Je vois s'ouvrir la nuit livide De remords fous et de regret. Dans tous les chemins où j'irai Je sentirai ta place vide.

Les flots pâles et lourds en chœur Chantent l'hymne de la tourmente, Et je crispe ma main vivante Sur les battements de mon cœur.

Je vois, pressés dans la pénombre, Les cavaliers de cauchemar Qui suivent le grand chef hagard Brandissant la bannière d'ombre.

Spectre effaré, spectre du mal, Roi morne, tu fuis d'épouvante Dans le flot indécis que hante La crinière de ton cheval !

Ils vont dans un galop suprême Courbés devant ce que je fus, Je vois leurs grands gestes confus Et révoltés sur le ciel blême.

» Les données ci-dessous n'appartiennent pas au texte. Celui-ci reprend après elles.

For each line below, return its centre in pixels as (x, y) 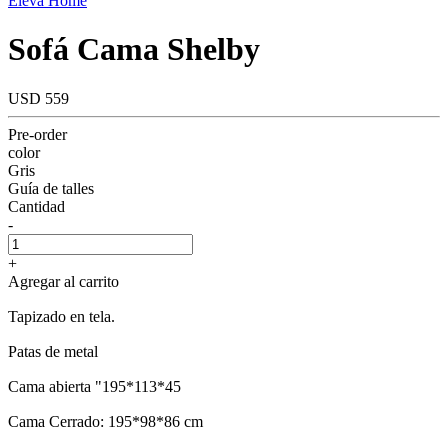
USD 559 (38, 98)
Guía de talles (51, 188)
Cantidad (36, 206)
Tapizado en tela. (61, 316)
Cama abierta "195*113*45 (94, 386)
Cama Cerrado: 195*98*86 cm (105, 421)
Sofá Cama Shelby (134, 49)
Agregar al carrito (63, 281)
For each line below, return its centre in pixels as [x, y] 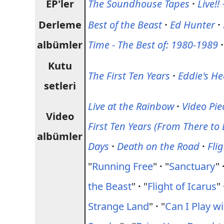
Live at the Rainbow [131, 106]
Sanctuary [192, 166]
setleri [60, 86]
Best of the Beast [125, 25]
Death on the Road [158, 146]
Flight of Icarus [182, 186]
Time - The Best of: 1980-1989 [153, 45]
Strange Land [119, 206]
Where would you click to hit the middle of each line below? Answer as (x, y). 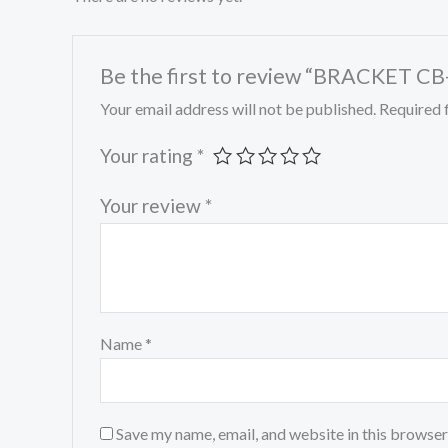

Et je veux leurs remords, je veux Le silence affreux de leurs râles, La fixité de leurs yeux pâles Dans l'ouragan de leurs cheveux.

Oh ! ma douleur n'a pas de cesse ; Mêlant mes amours et mes deuils, J'irai rôder dans les écueils Comme le vent et la tristesse.

Je suis sous le ciel désolé Les phares tristes sur les grèves ; Je suis le silence des rêves Parmi le désert étoilé.